MATERIAL FOR THIS TASK:
::::::::
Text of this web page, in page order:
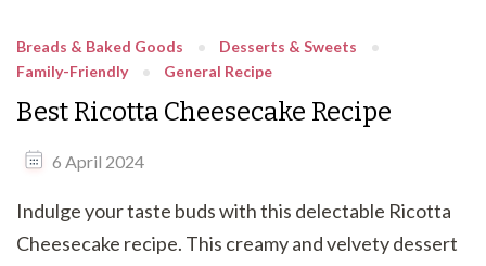
Breads & Baked Goods
Desserts & Sweets
Family-Friendly
General Recipe
Best Ricotta Cheesecake Recipe
6 April 2024
Indulge your taste buds with this delectable Ricotta
Cheesecake recipe. This creamy and velvety dessert
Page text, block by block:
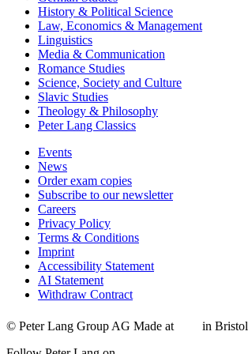
History & Political Science
Law, Economics & Management
Linguistics
Media & Communication
Romance Studies
Science, Society and Culture
Slavic Studies
Theology & Philosophy
Peter Lang Classics
Events
News
Order exam copies
Subscribe to our newsletter
Careers
Privacy Policy
Terms & Conditions
Imprint
Accessibility Statement
AI Statement
Withdraw Contract
© Peter Lang Group AG Made at in Bristol
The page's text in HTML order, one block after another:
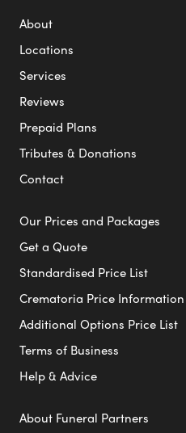
About
Locations
Services
Reviews
Prepaid Plans
Tributes & Donations
Contact
Our Prices and Packages
Get a Quote
Standardised Price List
Crematoria Price Information
Additional Options Price List
Terms of Business
Help & Advice
About Funeral Partners
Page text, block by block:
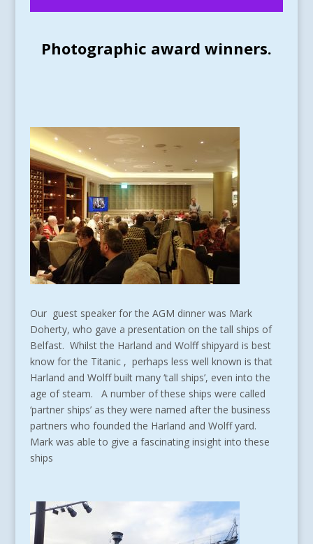
Photographic award winners.
Our guest speaker for the AGM dinner was Mark
Doherty, who gave a presentation on the tall ships of
Belfast. Whilst the Harland and Wolff shipyard is best
know for the Titanic , perhaps less well known is that
Harland and Wolff built many ‘tall ships’, even into the
age of steam. A number of these ships were called
‘partner ships’ as they were named after the business
partners who founded the Harland and Wolff yard.
Mark was able to give a fascinating insight into these
ships
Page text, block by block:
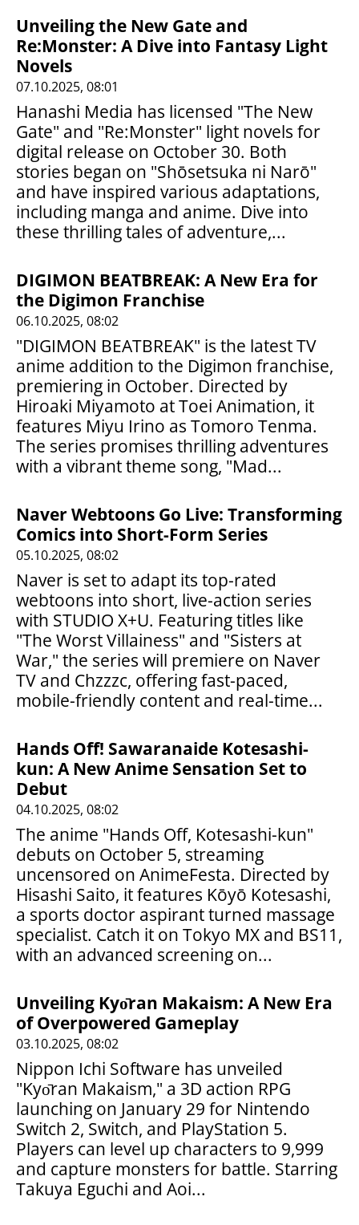
Unveiling the New Gate and
Re:Monster: A Dive into Fantasy Light
Novels
07.10.2025, 08:01
Hanashi Media has licensed "The New
Gate" and "Re:Monster" light novels for
digital release on October 30. Both
stories began on "Shōsetsuka ni Narō"
and have inspired various adaptations,
including manga and anime. Dive into
these thrilling tales of adventure,...
DIGIMON BEATBREAK: A New Era for
the Digimon Franchise
06.10.2025, 08:02
"DIGIMON BEATBREAK" is the latest TV
anime addition to the Digimon franchise,
premiering in October. Directed by
Hiroaki Miyamoto at Toei Animation, it
features Miyu Irino as Tomoro Tenma.
The series promises thrilling adventures
with a vibrant theme song, "Mad...
Naver Webtoons Go Live: Transforming
Comics into Short-Form Series
05.10.2025, 08:02
Naver is set to adapt its top-rated
webtoons into short, live-action series
with STUDIO X+U. Featuring titles like
"The Worst Villainess" and "Sisters at
War," the series will premiere on Naver
TV and Chzzzc, offering fast-paced,
mobile-friendly content and real-time...
Hands Off! Sawaranaide Kotesashi-
kun: A New Anime Sensation Set to
Debut
04.10.2025, 08:02
The anime "Hands Off, Kotesashi-kun"
debuts on October 5, streaming
uncensored on AnimeFesta. Directed by
Hisashi Saito, it features Kōyō Kotesashi,
a sports doctor aspirant turned massage
specialist. Catch it on Tokyo MX and BS11,
with an advanced screening on...
Unveiling Kyо̄ran Makaism: A New Era
of Overpowered Gameplay
03.10.2025, 08:02
Nippon Ichi Software has unveiled
"Kyо̄ran Makaism," a 3D action RPG
launching on January 29 for Nintendo
Switch 2, Switch, and PlayStation 5.
Players can level up characters to 9,999
and capture monsters for battle. Starring
Takuya Eguchi and Aoi...
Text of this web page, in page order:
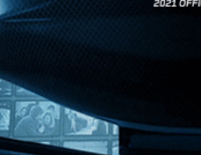
News
Kino Lorber
MHzChoice
Help
Contact
FAQs
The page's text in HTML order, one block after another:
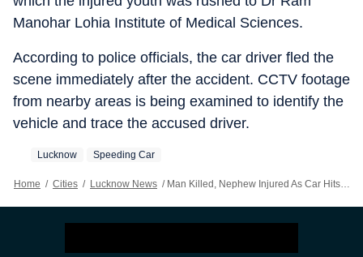
Manohar Lohia Institute of Medical Sciences.
According to police officials, the car driver fled the
scene immediately after the accident. CCTV footage
from nearby areas is being examined to identify the
vehicle and trace the accused driver.
Lucknow Speeding Car
Home / Cities / Lucknow News / Man Killed, Nephew Injured As Car Hits Bicycle In Lucknow’s Bakshi Ka Talab
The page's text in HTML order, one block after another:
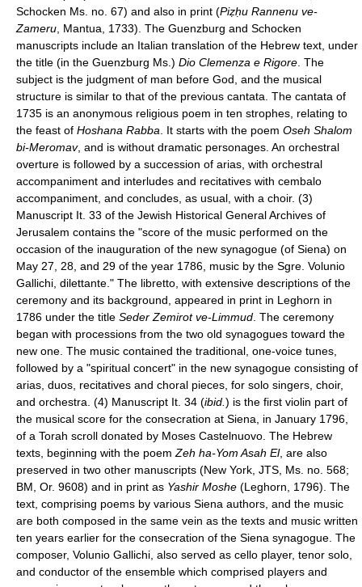
Schocken Ms. no. 67) and also in print (Piẓḥu Rannenu ve-
Zameru , Mantua, 1733). The Guenzburg and Schocken
manuscripts include an Italian translation of the Hebrew text, under
the title (in the Guenzburg Ms.) Dio Clemenza e Rigore . The
subject is the judgment of man before God, and the musical
structure is similar to that of the previous cantata. The cantata of
1735 is an anonymous religious poem in ten strophes, relating to
the feast of Hoshana Rabba . It starts with the poem Oseh Shalom
bi-Meromav, and is without dramatic personages. An orchestral
overture is followed by a succession of arias, with orchestral
accompaniment and interludes and recitatives with cembalo
accompaniment, and concludes, as usual, with a choir. (3)
Manuscript It. 33 of the Jewish Historical General Archives of
Jerusalem contains the "score of the music performed on the
occasion of the inauguration of the new synagogue (of Siena) on
May 27, 28, and 29 of the year 1786, music by the Sgre. Volunio
Gallichi, dilettante." The libretto, with extensive descriptions of the
ceremony and its background, appeared in print in Leghorn in
1786 under the title Seder Zemirot ve-Limmud . The ceremony
began with processions from the two old synagogues toward the
new one. The music contained the traditional, one-voice tunes,
followed by a "spiritual concert" in the new synagogue consisting of
arias, duos, recitatives and choral pieces, for solo singers, choir,
and orchestra. (4) Manuscript It. 34 (ibid. ) is the first violin part of
the musical score for the consecration at Siena, in January 1796,
of a Torah scroll donated by Moses Castelnuovo. The Hebrew
texts, beginning with the poem Zeh ha-Yom Asah El, are also
preserved in two other manuscripts (New York, JTS, Ms. no. 568;
BM, Or. 9608) and in print as Yashir Moshe (Leghorn, 1796). The
text, comprising poems by various Siena authors, and the music
are both composed in the same vein as the texts and music written
ten years earlier for the consecration of the Siena synagogue. The
composer, Volunio Gallichi, also served as cello player, tenor solo,
and conductor of the ensemble which comprised players and
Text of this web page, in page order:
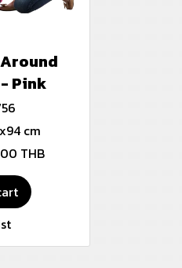
Pink
cm
THB
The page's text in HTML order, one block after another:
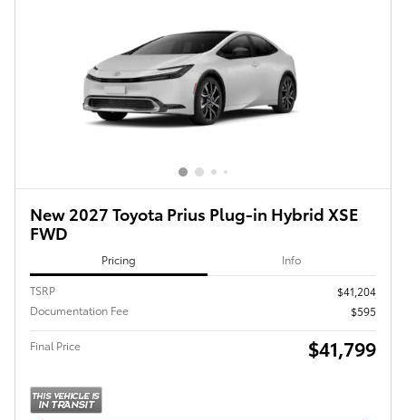
New 2027 Toyota Prius Plug-in Hybrid XSE
FWD
Pricing Info
TSRP
$41,204
Documentation Fee
$595
Final Price $41,799
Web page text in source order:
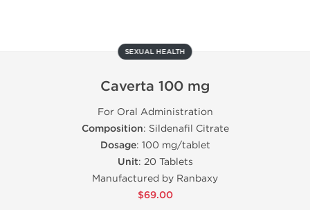
SEXUAL HEALTH
Caverta 100 mg
For Oral Administration
Composition: Sildenafil Citrate
Dosage: 100 mg/tablet
Unit: 20 Tablets
Manufactured by Ranbaxy
$69.00
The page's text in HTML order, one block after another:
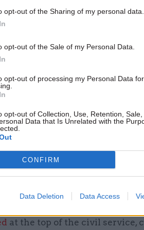
opt-out of the Sharing of my personal data.
opt-out of the Sale of my Personal Data.
opt-out of processing my Personal Data
opt-out of Collection, Use, Retention,
Data that Is Unrelated with the
CONFIRM
Data Deletion Data Access
body since 2017, and will step
the founder and chair of
he has developed the
adopted by departments
and the delivery of projects.
to be beginning this
to a BBC report.
comes as former Cabinet
at the top of the civil service,
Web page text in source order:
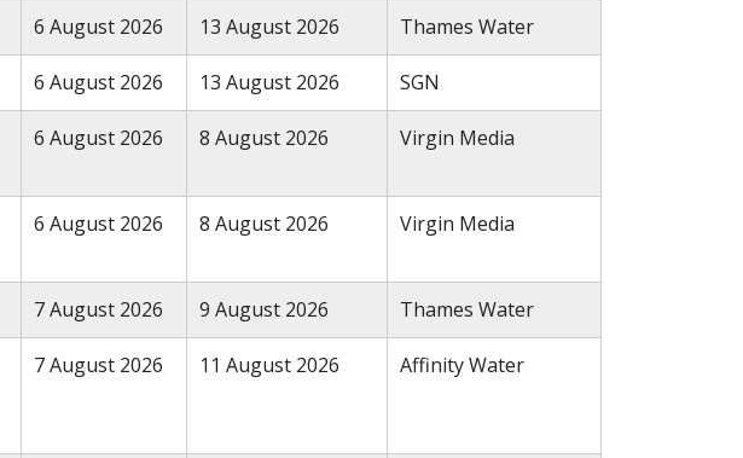
6 August 2026 13 August 2026 Thames Water
6 August 2026 13 August 2026 SGN
6 August 2026 8 August 2026 Virgin Media
6 August 2026 8 August 2026 Virgin Media
7 August 2026 9 August 2026 Thames Water
7 August 2026 11 August 2026 Affinity Water
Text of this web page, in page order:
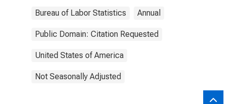
Bureau of Labor Statistics Annual
Public Domain: Citation Requested
United States of America
Not Seasonally Adjusted
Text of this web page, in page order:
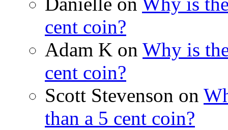
cent coin?
Adam K on Why is
cent coin?
Scott Stevenson on
than a 5 cent coin?
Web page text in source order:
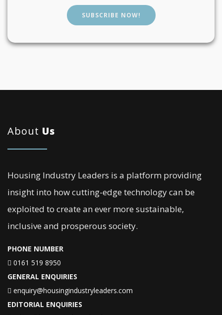
SUBSCRIBE NOW!
About Us
Housing Industry Leaders is a platform providing
insight into how cutting-edge technology can be
exploited to create an ever more sustainable,
inclusive and prosperous society.
PHONE NUMBER
0161 519 8950
GENERAL ENQUIRIES
enquiry@housingindustryleaders.com
EDITORIAL ENQUIRIES
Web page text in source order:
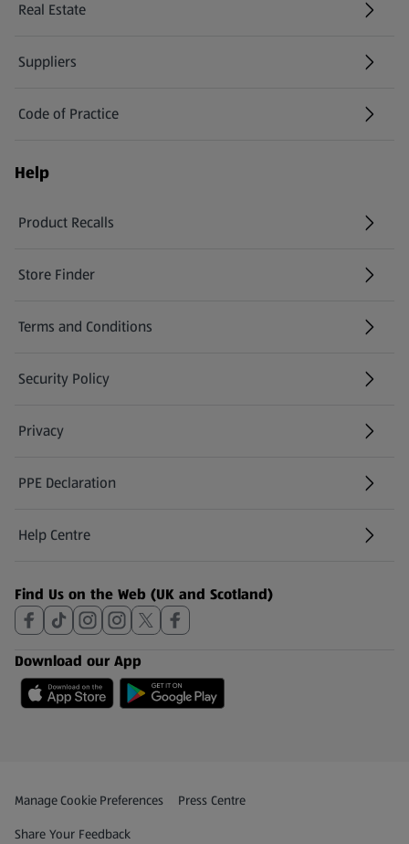
Real Estate
Suppliers
Code of Practice
Help
Product Recalls
(opens in a new tab)
Store Finder
(opens in a new tab)
Terms and Conditions
Security Policy
(opens in a new tab)
Privacy
PPE Declaration
Help Centre
(opens in a new tab)
Find Us on the Web (UK and Scotland)
Download our App
Privacy and Policy Menu
Manage Cookie Preferences Press Centre
(opens in a new tab)
Share Your Feedback
(opens in a new tab)
::::::::
GOAL OF THE EXERCISE:
Search the data for "Conditions" and list every line in which it occurs.

ANSWER TO THE EXERCISE:
Terms & Conditions
Terms and Conditions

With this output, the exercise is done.